Wednesday, April 20, 2011

Using AppCode from JetBrains for iOS development

Since Xcode annoys me so much I though I would give AppCode from JetBrains a shot even though it is alpha code. I must say so far I am impressed. Not a single crash after have used it for a day and it does solve a number of complaints I have about Xcode.

What is it that I like?

Can reformat your code. Easy to set up the rules, works as expected. I finally took the time to clean up the look of some older code to match our current standards.

Auto imports and uses current Xcode settings. It all just worked when I pulled up my existing project.

SVN works like I expect it to work. So much nicer than Xcode.

Groups sorted alphabetically. Gee, who would every think that could be handy?

Nice color coding in the IDE. More things are colored making them stand out as they should.

Much better static code analysis. Sure some of it is a bit overkill but I found a lot of useful issues that I have cleaned up in the code. It even spots unused includes, tells you when you synthesis a variable but never really declare it, signed / unsigned mis-matches, unneeded typecasting, things you might not be cleaning up in your dealloc, etc.

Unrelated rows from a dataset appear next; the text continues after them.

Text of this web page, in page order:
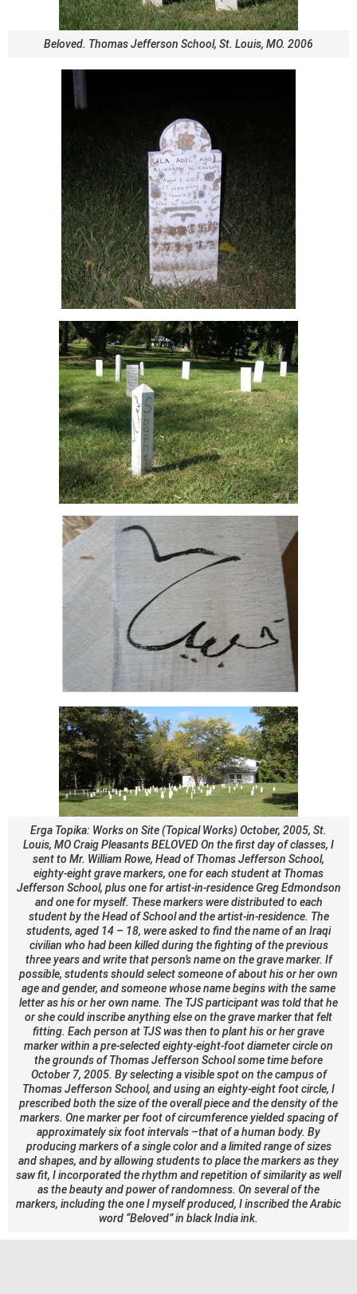
Beloved. Thomas Jefferson School, St. Louis, MO. 2006
Erga Topika: Works on Site (Topical Works) October, 2005, St.
Louis, MO Craig Pleasants BELOVED On the first day of classes, I
sent to Mr. William Rowe, Head of Thomas Jefferson School,
eighty-eight grave markers, one for each student at Thomas
Jefferson School, plus one for artist-in-residence Greg Edmondson
and one for myself. These markers were distributed to each
student by the Head of School and the artist-in-residence. The
students, aged 14 – 18, were asked to find the name of an Iraqi
civilian who had been killed during the fighting of the previous
three years and write that person’s name on the grave marker. If
possible, students should select someone of about his or her own
age and gender, and someone whose name begins with the same
letter as his or her own name. The TJS participant was told that he
or she could inscribe anything else on the grave marker that felt
fitting. Each person at TJS was then to plant his or her grave
marker within a pre-selected eighty-eight-foot diameter circle on
the grounds of Thomas Jefferson School some time before
October 7, 2005. By selecting a visible spot on the campus of
Thomas Jefferson School, and using an eighty-eight foot circle, I
prescribed both the size of the overall piece and the density of the
markers. One marker per foot of circumference yielded spacing of
approximately six foot intervals –that of a human body. By
producing markers of a single color and a limited range of sizes
and shapes, and by allowing students to place the markers as they
saw fit, I incorporated the rhythm and repetition of similarity as well
as the beauty and power of randomness. On several of the
markers, including the one I myself produced, I inscribed the Arabic
word “Beloved” in black India ink.

If you start using a class that you have not imported yet a simple Ctrl + ENTER adds the import to the file.

Editor tabs the way I expect them to work, open a file and it stays open, editor does not replace it during debug or any other time it sees fit.

When you are in the debugger it shows you the actual content of your variables. Take that Apple, I can see what is my NSArray! I can look at strings, integers, booleans etc. How novel!

Column block editing mode. Nice when you need to delete a hunk of code out the middle of a bunch of lines of code. Most editors support this, as far as I know Xcode does not.

I am guessing there is ton of other stuff it does too. Right now it appears to be a keeper. We use IntelliJ for our main Java application so I pretty much know my way around a JetBrains IDE which is a help.

Downside - still uses Xcode Interface Builder (can't blame them here, who would want to rewrite that) so it will fire up Xcode if you attempt to edit an XIB file. Not like I do that very often, generally you create one then spend most of your time coding for it.

I will post more as I get more use out of this IDE. Nice to see some competition in this arena for Apple finally.